Fifth ISCA ITRW on Speech Synthesis
June 14-16, 2004
Corpus-based technologies, e.g., unit selection and concatenative synthesis, have dramatically improved the naturalness of synthetic speech. These approaches make it possible to use Text-to-Speech (TTS) more widely: however, they are still not appropriate for flexibly synthesizing various types of speech. Voice conversion is a potential technique for a flexible synthesis. This technique enables us to modify speech using conversion rules statistically extracted from only a small amount of speech data. Speaker conversion is well known as a typical application of voice conversion. We can also apply this technique to other applications, e.g., speaking style conversion.
This tutorial will provide an overview of voice conversion, focusing on statistical spectral conversion. Following an outline of a general framework for the spectral conversion, we will review some conventional conversion methods. As the most popular conversion method, we will show the details of a conversion algorithm based on a Gaussian Mixture Model (GMM) proposed by Stylianou. Although the GMM-based conversion method can convert spectra more appropriately than the other methods, e.g., Vector Quantization and Linear Multivariate Regression, the deterioration of speech quality is caused by some problems. In the tutorial, we will discuss the following problems: 1) the conversion function is not supported by a proper statistical model, 2) some spectral discontinuities are caused by the frame-based conversion, and 3) the converted spectra are excessively smoothed by the statistical modeling.

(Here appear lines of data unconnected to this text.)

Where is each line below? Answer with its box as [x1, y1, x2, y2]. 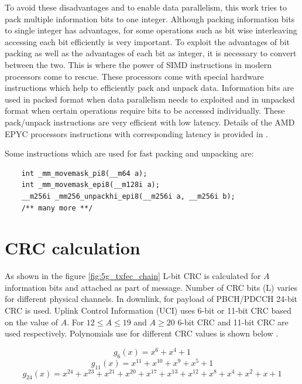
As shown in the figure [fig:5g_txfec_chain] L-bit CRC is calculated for [5, 270, 261, 282]
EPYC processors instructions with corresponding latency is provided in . [5, 127, 268, 140]
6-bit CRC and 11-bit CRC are [177, 315, 289, 328]
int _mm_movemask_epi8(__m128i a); [21, 181, 160, 189]
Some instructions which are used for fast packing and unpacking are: [5, 147, 254, 159]
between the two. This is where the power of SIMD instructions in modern [5, 58, 272, 70]
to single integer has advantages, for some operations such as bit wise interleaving [5, 24, 297, 36]
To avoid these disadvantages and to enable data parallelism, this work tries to [5, 1, 287, 13]
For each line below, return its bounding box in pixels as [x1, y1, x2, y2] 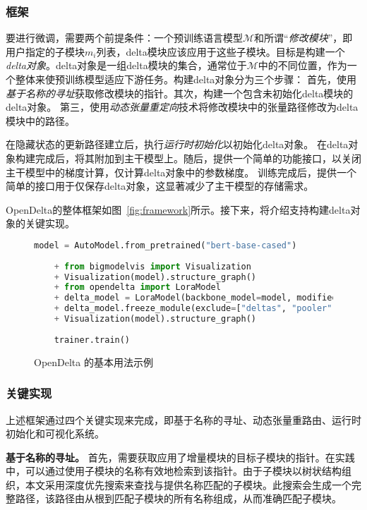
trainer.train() [54, 334, 131, 345]
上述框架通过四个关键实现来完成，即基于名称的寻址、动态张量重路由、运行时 [6, 412, 361, 427]
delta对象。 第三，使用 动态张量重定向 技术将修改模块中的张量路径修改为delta [6, 99, 359, 114]
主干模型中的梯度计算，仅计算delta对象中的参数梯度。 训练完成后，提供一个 [6, 164, 356, 179]
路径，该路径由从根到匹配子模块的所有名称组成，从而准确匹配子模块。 [15, 491, 342, 506]
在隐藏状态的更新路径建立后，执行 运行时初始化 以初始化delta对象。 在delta [6, 137, 349, 152]
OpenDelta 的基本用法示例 [34, 354, 153, 369]
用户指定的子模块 [6, 44, 85, 59]
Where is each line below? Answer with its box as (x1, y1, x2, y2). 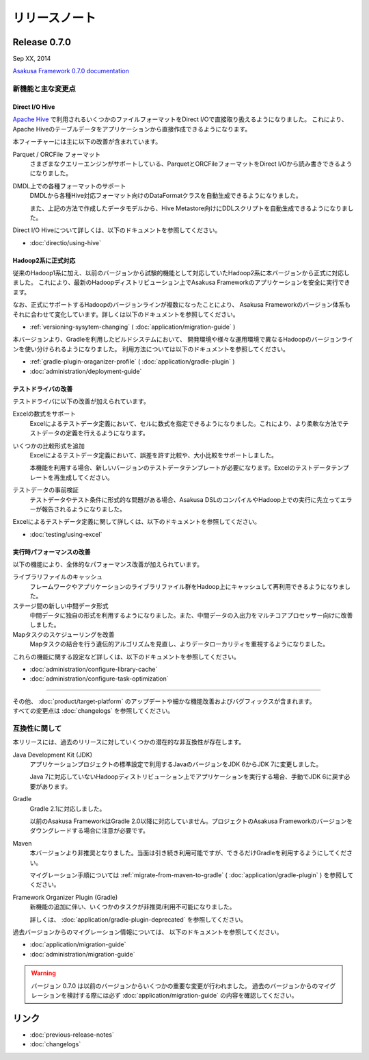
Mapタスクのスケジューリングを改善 (12, 630, 115, 638)
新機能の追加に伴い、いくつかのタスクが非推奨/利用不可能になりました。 (29, 903, 236, 911)
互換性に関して (12, 723, 62, 733)
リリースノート (12, 10, 96, 25)
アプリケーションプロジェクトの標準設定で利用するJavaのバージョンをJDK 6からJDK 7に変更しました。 (29, 760, 323, 768)
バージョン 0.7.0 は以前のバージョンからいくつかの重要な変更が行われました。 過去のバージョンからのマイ (31, 981, 330, 989)
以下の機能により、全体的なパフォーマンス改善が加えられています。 (12, 560, 204, 568)
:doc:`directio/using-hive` (29, 238, 102, 247)
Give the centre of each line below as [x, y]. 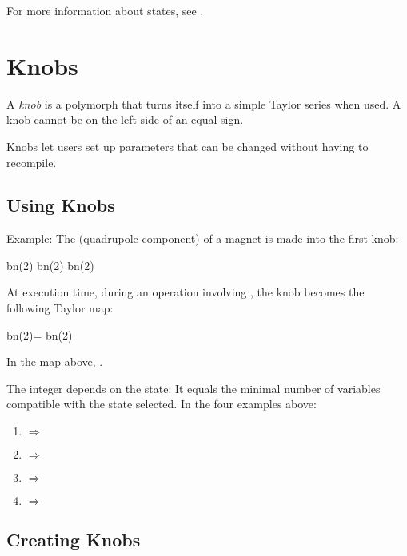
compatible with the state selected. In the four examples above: [162, 404]
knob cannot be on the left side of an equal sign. [125, 119]
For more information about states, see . [105, 10]
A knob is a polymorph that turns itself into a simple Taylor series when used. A [204, 103]
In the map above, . [55, 361]
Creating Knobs [74, 540]
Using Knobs [61, 205]
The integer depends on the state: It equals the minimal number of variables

Some techniques for addressing these problems will be provided.
Finally, some examples of an application of voice conversion will be introduced. We will discuss remaining problems to be solved for using voice conversion in the practical situation. The tutorial will also provide information about a voice conversion package that will be released from FestVox this summer.
Bibliographic reference. Toda, Tomoki (2004): "Overview of voice conversion", In SSW5-2004 (abstract).